We were once dead legged then we became bicycle gods.

Pizza for dinner and a good night’s sleep led us to believe we would be recharged after the last week of climbs and headwinds.

It soon became apparent that our legs were not interested in our beliefs. We knew that today would be a long, downhill ride. We neglected to notice that the first 30 miles was more or less level. We pedaled hard but couldn’t maintain a decent speed. We stopped at a convenience store and complained about our sorry state.

We were riding around Hebgen Lake. Big surprise it’s beautiful.

Roadside signs told us about a massive earthquake, 7.5 on the Richter scale, that hit this area. This is the biggest recorded quake in Rockies.

The quake pinched off the valley and created Quake Lake. We stopped at the Quake Lake visitor center. It was on a hill overlooking the lake. It told stories of people killed and harrowing rescues.

We left the center under threatening skies. Somehow we managed to thread the needle in the storm. The road started tilting downward. Suddenly we were zooming along at 25 mph. We are gods. Then we noticed the grass leaning in waves toward Ennis. A big stinking beautiful tailwind! We were now in the broad Madison River valley.

Aside from some unpleasant traffic (I was coal rolled again) and a stretch where the rumble strips took up all but a foot of the paved shoulder, the riding was bliss. Even the few uphills could not slow us.

We made it to Ennis about 1 p. m. 73 miles.

This was our payback for that awful day along the Wind River last week.
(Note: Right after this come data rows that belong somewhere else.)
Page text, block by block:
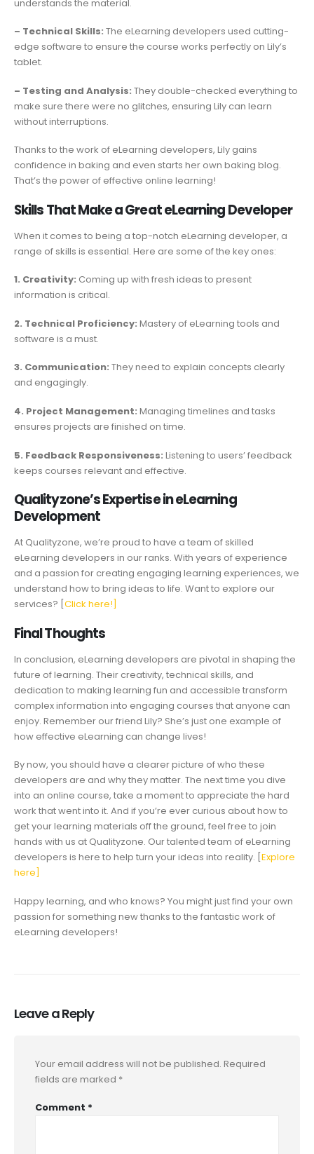
understands the material.
– Technical Skills: The eLearning developers used cutting-
edge software to ensure the course works perfectly on Lily’s
tablet.
– Testing and Analysis: They double-checked everything to
make sure there were no glitches, ensuring Lily can learn
without interruptions.
Thanks to the work of eLearning developers, Lily gains
confidence in baking and even starts her own baking blog.
That’s the power of effective online learning!
Skills That Make a Great eLearning Developer
When it comes to being a top-notch eLearning developer, a
range of skills is essential. Here are some of the key ones:
1. Creativity: Coming up with fresh ideas to present
information is critical.
2. Technical Proficiency: Mastery of eLearning tools and
software is a must.
3. Communication: They need to explain concepts clearly
and engagingly.
4. Project Management: Managing timelines and tasks
ensures projects are finished on time.
5. Feedback Responsiveness: Listening to users’ feedback
keeps courses relevant and effective.
Qualityzone’s Expertise in eLearning
Development
At Qualityzone, we’re proud to have a team of skilled
eLearning developers in our ranks. With years of experience
and a passion for creating engaging learning experiences, we
understand how to bring ideas to life. Want to explore our
services? [ Click here!]
Final Thoughts
In conclusion, eLearning developers are pivotal in shaping the
future of learning. Their creativity, technical skills, and
dedication to making learning fun and accessible transform
complex information into engaging courses that anyone can
enjoy. Remember our friend Lily? She’s just one example of
how effective eLearning can change lives!
By now, you should have a clearer picture of who these
developers are and why they matter. The next time you dive
into an online course, take a moment to appreciate the hard
work that went into it. And if you’re ever curious about how to
get your learning materials off the ground, feel free to join
hands with us at Qualityzone. Our talented team of eLearning
developers is here to help turn your ideas into reality. [ Explore
here]
Happy learning, and who knows? You might just find your own
passion for something new thanks to the fantastic work of
eLearning developers!
Leave a Reply
Your email address will not be published. Required
fields are marked *
Comment *

I crossed the 2,000 mile mark for my tour this morning. Last night I started looking into the logistics of getting home. It’s too soon to guess when we’ll be done but 3 1/2 weeks isn’t far off.

We are staying with a Warmshowers host. Unfortunately the town shut off the water to her street, repairing some pipes. Our hosts offered to drive us to a friend’s house to clean up. Nice people.

Miles today: 73.5 Tour miles: 2,067.5

Bike Tour 2022 – Hatchett Campground to Grant Village Campground in Yellowstone

Another tough one in the books. I sleep poorly in a tent especially when I’m freezing. It was in the 30s when we woke up.

After breakfast in the resort next door we lit out for Grand Teton National Park. It was mostly downhill and the views defy description.

We stopped often to gawk. Throughout the day we stopped to chat with eastbound riders from both the TransAm and the Great Divide mountain bike route. We gave up after a while because there were so many of them.

We rode along Jackson Lake for many miles. It’s water level was obviously low.

When we entered Rockefeller Wilderness the trees were mostly dead. Wildfires? Blight?

There was a 6% climb that killed my legs. When we rode into Yellowstone we had to ride over the Continental Divide again. I was on fumes. To my right was the Lewis River. It carved a spectacular canyon into the landscape. It gave me vertigo to look way down there. It didn’t help that there were no guardrails on many places.

Traffic was strangely light. It looks like many visitors cancelled their plans to visit the park after the floods wiped out the roads to our north.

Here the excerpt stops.